▶ **Work task**
Using the data below, restate exactly every line from the one with "Weight Selection: Assigning" up to and including the one with "TOU fL 0 7TUYTE,.". No picture belongs in it.

▶ **Extracted information**
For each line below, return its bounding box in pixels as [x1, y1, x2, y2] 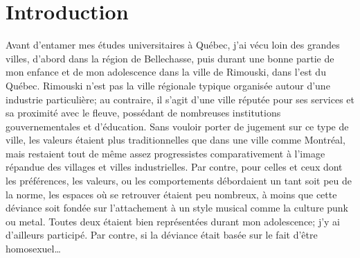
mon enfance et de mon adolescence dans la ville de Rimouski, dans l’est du [6, 64, 326, 79]
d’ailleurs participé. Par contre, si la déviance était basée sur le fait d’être [6, 227, 318, 242]
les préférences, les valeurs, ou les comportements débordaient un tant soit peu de [6, 173, 352, 188]
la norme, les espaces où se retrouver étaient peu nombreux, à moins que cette [6, 187, 337, 201]
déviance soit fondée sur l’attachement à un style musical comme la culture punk [6, 200, 349, 215]
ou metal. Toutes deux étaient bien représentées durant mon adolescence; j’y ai [6, 214, 340, 228]
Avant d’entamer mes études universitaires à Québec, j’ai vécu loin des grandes [6, 37, 340, 52]
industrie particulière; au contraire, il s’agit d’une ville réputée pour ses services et [6, 92, 354, 106]
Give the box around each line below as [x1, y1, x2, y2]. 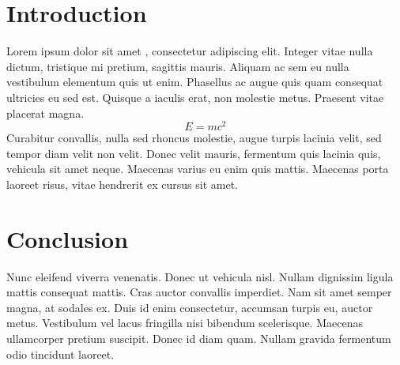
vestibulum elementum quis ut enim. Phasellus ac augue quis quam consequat [6, 73, 383, 90]
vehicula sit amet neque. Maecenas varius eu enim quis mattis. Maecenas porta [6, 160, 389, 177]
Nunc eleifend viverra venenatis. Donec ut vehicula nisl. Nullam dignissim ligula [6, 268, 394, 284]
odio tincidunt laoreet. [6, 345, 115, 362]
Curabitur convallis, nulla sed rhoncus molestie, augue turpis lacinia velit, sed [6, 130, 382, 146]
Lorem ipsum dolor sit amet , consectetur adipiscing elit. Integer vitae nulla [6, 43, 373, 59]
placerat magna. [6, 104, 85, 121]
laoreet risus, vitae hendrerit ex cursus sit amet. [6, 175, 239, 192]
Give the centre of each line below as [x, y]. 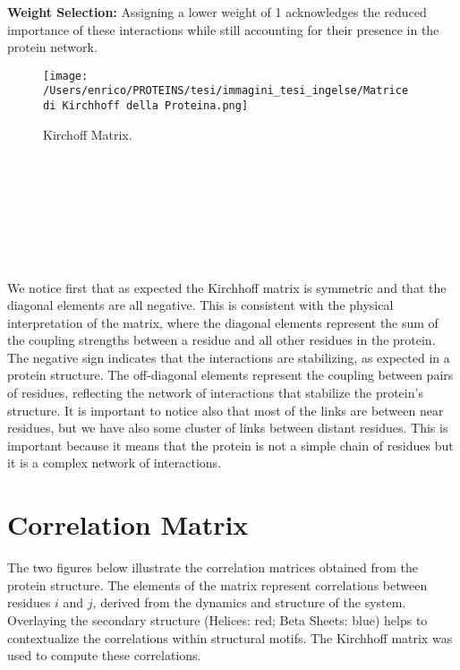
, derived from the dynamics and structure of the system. [249, 602]
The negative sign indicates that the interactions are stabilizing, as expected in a [229, 357]
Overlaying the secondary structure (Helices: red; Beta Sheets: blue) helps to [217, 619]
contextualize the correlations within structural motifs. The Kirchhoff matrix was [230, 637]
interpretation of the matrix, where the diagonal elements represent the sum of [223, 322]
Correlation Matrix [128, 524]
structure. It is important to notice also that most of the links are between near [226, 410]
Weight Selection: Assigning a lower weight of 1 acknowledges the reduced [217, 12]
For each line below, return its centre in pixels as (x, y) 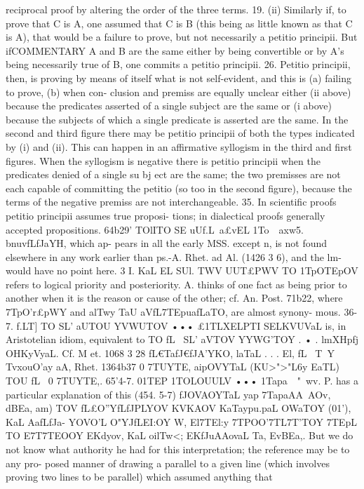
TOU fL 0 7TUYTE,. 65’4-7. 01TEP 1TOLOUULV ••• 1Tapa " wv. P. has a (182, 381)
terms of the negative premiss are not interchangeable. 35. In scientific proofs (171, 202)
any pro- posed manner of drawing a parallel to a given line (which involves (168, 463)
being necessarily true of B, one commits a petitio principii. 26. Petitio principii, (178, 64)
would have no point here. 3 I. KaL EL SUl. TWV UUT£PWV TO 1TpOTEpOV (182, 270)
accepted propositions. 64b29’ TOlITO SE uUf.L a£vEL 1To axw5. (155, 229)
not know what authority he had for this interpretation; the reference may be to (178, 449)
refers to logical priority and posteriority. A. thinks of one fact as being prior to (176, 284)
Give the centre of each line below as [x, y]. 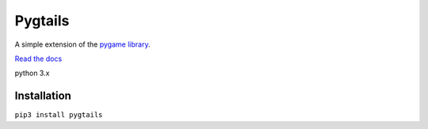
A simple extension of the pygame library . [82, 44]
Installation [43, 96]
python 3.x [32, 73]
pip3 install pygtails [59, 115]
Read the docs [38, 59]
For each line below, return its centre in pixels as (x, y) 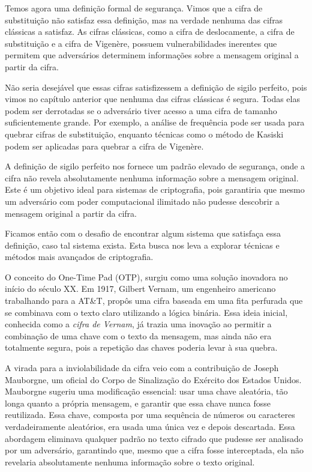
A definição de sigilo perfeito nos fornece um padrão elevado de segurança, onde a (155, 166)
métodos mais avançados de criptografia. (79, 257)
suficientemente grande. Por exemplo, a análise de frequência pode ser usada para (155, 122)
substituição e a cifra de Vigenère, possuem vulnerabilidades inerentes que (141, 43)
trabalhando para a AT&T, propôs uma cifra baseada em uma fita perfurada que (154, 301)
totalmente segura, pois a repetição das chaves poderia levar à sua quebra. (141, 347)
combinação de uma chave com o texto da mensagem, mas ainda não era (138, 335)
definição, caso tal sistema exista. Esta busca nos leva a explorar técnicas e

▶ **Answer section**
Weight Selection: Assigning a lower weight of 1 acknowledges the reduced [217, 12]
For each line below, return its centre in pixels as (x, y) 
TOU fL 0 7TUYTE,. 65’4-7. 01TEP 1TOLOUULV ••• 1Tapa " wv. P. has a (182, 381)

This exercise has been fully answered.